The answer must be an exact copy of the records below, with every picture left out.

Stored records:

================

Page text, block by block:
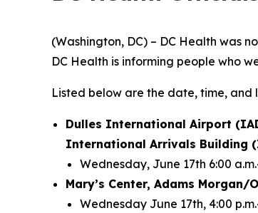
(Washington, DC) – DC Health was
DC Health is informing people who
Listed below are the date, time, and
Dulles International Airport
International Arrivals Building
Wednesday, June 17th 6:00
Mary’s Center, Adams Morgan/
Wednesday June 17th, 4:00
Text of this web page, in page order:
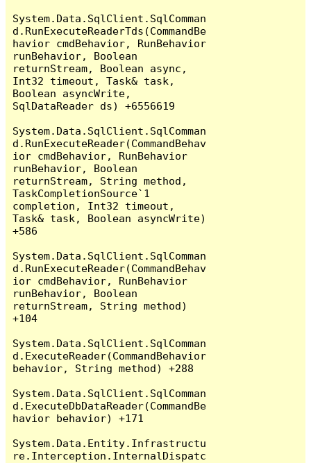
System.Data.SqlClient.SqlComman
d.RunExecuteReaderTds(CommandBe
havior cmdBehavior, RunBehavior
runBehavior, Boolean
returnStream, Boolean async,
Int32 timeout, Task& task,
Boolean asyncWrite,
SqlDataReader ds) +6556619
System.Data.SqlClient.SqlComman
d.RunExecuteReader(CommandBehav
ior cmdBehavior, RunBehavior
runBehavior, Boolean
returnStream, String method,
TaskCompletionSource`1
completion, Int32 timeout,
Task& task, Boolean asyncWrite)
+586
System.Data.SqlClient.SqlComman
d.RunExecuteReader(CommandBehav
ior cmdBehavior, RunBehavior
runBehavior, Boolean
returnStream, String method)
+104
System.Data.SqlClient.SqlComman
d.ExecuteReader(CommandBehavior
behavior, String method) +288
System.Data.SqlClient.SqlComman
d.ExecuteDbDataReader(CommandBe
havior behavior) +171
System.Data.Entity.Infrastructu
re.Interception.InternalDispatc
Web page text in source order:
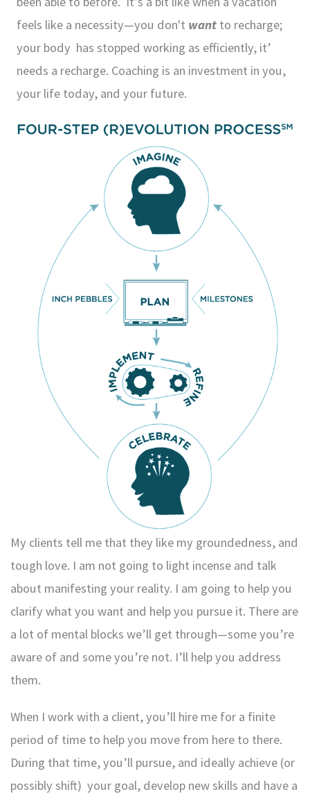
feels like a necessity—you don't want to recharge;
your body has stopped working as efficiently, it’
needs a recharge. Coaching is an investment in you,
your life today, and your future.
My clients tell me that they like my groundedness, and
tough love. I am not going to light incense and talk
about manifesting your reality. I am going to help you
clarify what you want and help you pursue it. There are
a lot of mental blocks we’ll get through—some you’re
aware of and some you’re not. I’ll help you address
them.
When I work with a client, you’ll hire me for a finite
period of time to help you move from here to there.
During that time, you’ll pursue, and ideally achieve (or
possibly shift) your goal, develop new skills and have a
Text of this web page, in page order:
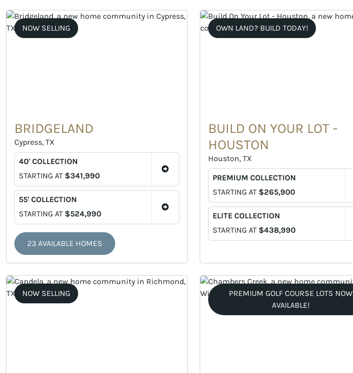
NOW SELLING
BRIDGELAND
Cypress, TX
40' COLLECTION
STARTING AT $341,990
55' COLLECTION
STARTING AT $524,990
23 AVAILABLE HOMES
OWN LAND? BUILD TODAY!
BUILD ON YOUR LOT -
HOUSTON
Houston, TX
PREMIUM COLLECTION
STARTING AT $265,900
ELITE COLLECTION
STARTING AT $438,990
NOW SELLING
PREMIUM GOLF COURSE LOTS NOW
AVAILABLE!
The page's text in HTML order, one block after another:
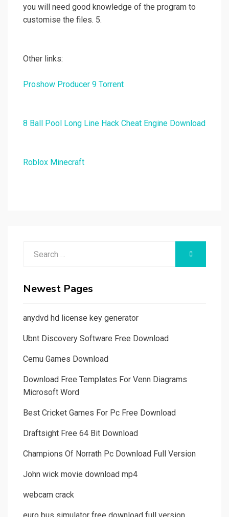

================

PROBLEM SOLUTION
Page text, block by block:
(Washington, DC) – DC Health was
DC Health is informing people who
Listed below are the date, time, and
Dulles International Airport
International Arrivals Building
Wednesday, June 17th 6:00
Mary’s Center, Adams Morgan/
Wednesday June 17th, 4:00
Text of this web page, in page order:
System.Data.SqlClient.SqlComman
d.RunExecuteReaderTds(CommandBe
havior cmdBehavior, RunBehavior
runBehavior, Boolean
returnStream, Boolean async,
Int32 timeout, Task& task,
Boolean asyncWrite,
SqlDataReader ds) +6556619
System.Data.SqlClient.SqlComman
d.RunExecuteReader(CommandBehav
ior cmdBehavior, RunBehavior
runBehavior, Boolean
returnStream, String method,
TaskCompletionSource`1
completion, Int32 timeout,
Task& task, Boolean asyncWrite)
+586
System.Data.SqlClient.SqlComman
d.RunExecuteReader(CommandBehav
ior cmdBehavior, RunBehavior
runBehavior, Boolean
returnStream, String method)
+104
System.Data.SqlClient.SqlComman
d.ExecuteReader(CommandBehavior
behavior, String method) +288
System.Data.SqlClient.SqlComman
d.ExecuteDbDataReader(CommandBe
havior behavior) +171
System.Data.Entity.Infrastructu
re.Interception.InternalDispatc
Web page text in source order:
feels like a necessity—you don't want to recharge;
your body has stopped working as efficiently, it’
needs a recharge. Coaching is an investment in you,
your life today, and your future.
My clients tell me that they like my groundedness, and
tough love. I am not going to light incense and talk
about manifesting your reality. I am going to help you
clarify what you want and help you pursue it. There are
a lot of mental blocks we’ll get through—some you’re
aware of and some you’re not. I’ll help you address
them.
When I work with a client, you’ll hire me for a finite
period of time to help you move from here to there.
During that time, you’ll pursue, and ideally achieve (or
possibly shift) your goal, develop new skills and have a
Text of this web page, in page order:
NOW SELLING
BRIDGELAND
Cypress, TX
40' COLLECTION
STARTING AT $341,990
55' COLLECTION
STARTING AT $524,990
23 AVAILABLE HOMES
OWN LAND? BUILD TODAY!
BUILD ON YOUR LOT -
HOUSTON
Houston, TX
PREMIUM COLLECTION
STARTING AT $265,900
ELITE COLLECTION
STARTING AT $438,990
NOW SELLING
PREMIUM GOLF COURSE LOTS NOW
AVAILABLE!
The page's text in HTML order, one block after another:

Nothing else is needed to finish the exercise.